Table 1 An example PRO endpoint strategy for a hypothetical type 1 diabetes therapy to meet the needs of the main stakeholder groups (X indicates where data may be usefula)

Therefore, in developing a clinical programme, we urge consideration of the following key questions:

  1. (1)

    Which endpoints are relevant to the four key stakeholder groups for the population under investigation?

  2. (2)

    Are any of these endpoints most appropriately evaluated directly by the patient?

If the answer to the second question is ‘yes’, then we propose developing a PRO plan, such as that in Table 1, mapping the proposed PRO endpoints onto the relevant stakeholders. Once this is complete, existing ‘off the shelf’ PRO instruments can be evaluated in terms of whether they will be considered ‘fit for purpose’ by the appropriate stakeholder group, per above. Once appropriate PRO instruments have been selected/adapted/developed for use, the clinical programme should be carefully considered so as to apply the PRO instruments in studies/trials in which they are most suited. To reduce burden and cost of collecting multiple PRO endpoints within a trial, strategies such as electronic data capture, subgroup PRO completion, or administration of different PRO instruments to random subgroups of patients (provided there is sufficient power to do so) can be implemented.
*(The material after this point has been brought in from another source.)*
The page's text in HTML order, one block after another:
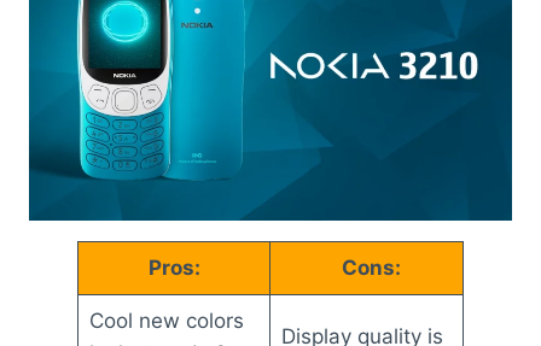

PRO data can be difficult to interpret. Although few stakeholders question the added value of PRO instruments, researchers need to provide additional clarity on the relevance of selected PRO endpoints and their place in the endpoint hierarchy (statistically controlled to reduce multiplicity), the appropriateness of the PRO instruments chosen to evaluate the endpoints, and the meaningfulness of the observed data [6]. The use of a responder definition, using various methods (both anchor-based and statistical) to report the proportion of patients who reported a clinical meaningful change is useful to supplement mean change data [55]. For completeness, the cumulative distribution function of responses can be presented to allow a variety of minimally important changes (MICs) to be examined simultaneously and collectively [2, 56]. Interpretation can be enhanced though use of the PRO CONSORT extension when reporting PROs [53].

8 Conclusions

This article provides an overview of the similarities and differences in the manner with which various stakeholders seek, use and interpret data about the patient’s experience and from the patient’s perspective related to healthcare interventions. Furthermore, we have provided guidance on how to efficiently incorporate PRO instruments into a clinical development programme in order to maximise the validity and acceptability of the data generated, thereby ensuring adequate evidence relative to the perspective of the patient is provided to all stakeholder groups. The value in generating these data in a robust manner is that we can better ensure that the provision of care is respectful of, and responsive to, individual patient experiences, which constitutes one of the core principles of evidence-based medicine. Furthermore, inclusion of the patient’s perspective helps determine the appropriateness and ultimate effectiveness (and value) of an intervention for the patient, improving both the clinical and commercial success of an intervention.